Движением руки он открыл ему рот – все равно стреляют... Пусть теперь кричит.

Немцы стреляли старательно, не наобум. Гриня погиб первым, не издав ни звука. Митрий, заметив, что Гриня перестал двигаться, сообщил об этом ползущему впереди Борису Павловичу, а сам, подавшись назад, перекатил погибшего товарища на свою немецкую плащ-палатку, которую брал для маскировки, и поволок за собой. На грудь Грине он положил сумку с немецкими бумагами.

Потом несколько пуль досталось пленному, в которого немцы как раз и метили, чтобы он не донес до советской стороны нужные сведения. Фрицы считали, что убить «языка» – самый верный способ сделать вражескую вылазку бесполезной, и с некоторых пор беззастенчиво это практиковали. Немцу очередью прошило обе ноги в области голени. Он начал стонать и плакать. Теперь и Борису Павловичу пришлось уложил подопечного на плащ-палатку. До своих оставалось ползти всего ничего – каких-то метров 300, но какими же длинными вдруг показались эти метры между враждующими сторонами...

– Терпи, солдат – командиром будешь, – едва Борис Павлович успел сказать немцу эту фразу по-немецки, как тут всхлипнул Митрий и затих в неподвижности. – Митя, Митя! – позвал Борис Павлович, но ему никто не ответил.

Группа прикрытия, сначала подававшая звуки, обозначающие, что она держит бой, теперь тоже молчала. Неужели все погибли? Такой разведки у Бориса Павловича еще не случалось, чтобы с такими потерями... Неужели он один остался? Что же делать?

И тут пленный обрадовано прокаркал:

– Du wirst auch sterben (Ты тоже погибнешь).

– Freue dich nicht, deine freunde zielen auf dich, nicht auf mich. (Не радуйся, твои друзья в тебя целятся, не в меня), – осадил его Борис Павлович, после чего тот прикусил язык и затих.
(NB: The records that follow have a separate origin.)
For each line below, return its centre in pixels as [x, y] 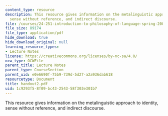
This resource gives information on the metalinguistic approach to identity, [82, 103]
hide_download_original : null [37, 42]
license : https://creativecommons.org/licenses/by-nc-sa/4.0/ [71, 56]
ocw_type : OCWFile [24, 61]
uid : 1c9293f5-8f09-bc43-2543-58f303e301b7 [51, 88]
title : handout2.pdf [27, 84]
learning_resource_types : [32, 47]
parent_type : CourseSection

И тут Борис Павлович почему-то внимательнее присмотрелся к нему – ичь, радуется! Только глазищами зло поблескивает! Видно, вражина, на допросе будет артачиться, сопротивляться. Не покорится судьбе.

Словно предвидя дальнейшие события, Борис Павлович, не отлипая от земли, придвинулся к «языку», развязал ему руки, затем завел их за спину и снова связал. Но этого ему показалось мало – все равно ведь приходится волочить этого гада на своем горбу, так уж лучше пусть лежит он неподвижной колодой. И Борис Павлович для верности обмотал немца веревками на совесть, чтобы тот и двинуться не мог. А то иди знай...

Борис Павлович понимал, что двоих убитых мужчин и одного раненого он до конца нейтральной полосы не дотащит. Надо было донести хотя бы документы! Он слегка приподнялся на локте, повернулся назад и потянулся к плащ-палатке Митрия, где на трупе Грини лежала их ценная поклажа...

Он так и не дотянулся туда...

Пуля, словно по какому-то злому чародейству, изловчилась и тюкнула Бориса Павловича в грудину, прошила его насквозь через правое легкое и вышла под лопаткой. Он упал, захлебываясь кровью, и начал терять сознание.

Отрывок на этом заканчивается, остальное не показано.